Find "dbname , Env (170, 46, 252, 67)" in the entries below; copy that line through the last, exactly, with no pictures.

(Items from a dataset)
== Segment start ==

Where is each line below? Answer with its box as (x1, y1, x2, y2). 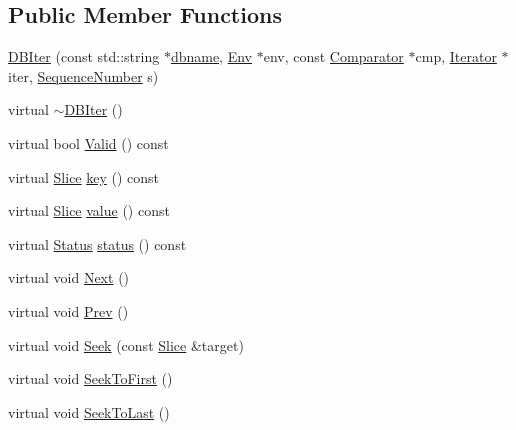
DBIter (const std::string (8, 46, 160, 67)
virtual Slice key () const (8, 166, 160, 187)
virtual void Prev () (8, 300, 129, 321)
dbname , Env (170, 46, 252, 67)
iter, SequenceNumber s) (8, 65, 159, 86)
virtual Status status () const (8, 233, 187, 254)
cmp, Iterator (415, 46, 497, 67)
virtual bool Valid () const (8, 132, 169, 153)
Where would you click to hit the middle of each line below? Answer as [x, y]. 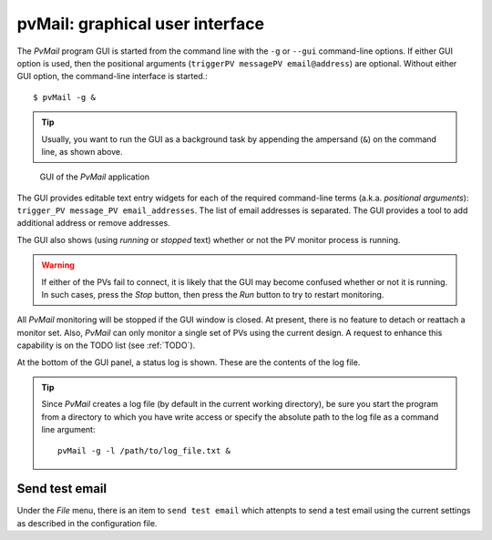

== Segment end ==

- _RESPONSE TO THE TASK_
dbname , Env (170, 46, 252, 67)
iter, SequenceNumber s) (8, 65, 159, 86)
virtual Status status () const (8, 233, 187, 254)
cmp, Iterator (415, 46, 497, 67)
virtual bool Valid () const (8, 132, 169, 153)
Where would you click to hit the middle of each line below? Answer as [x, y]. 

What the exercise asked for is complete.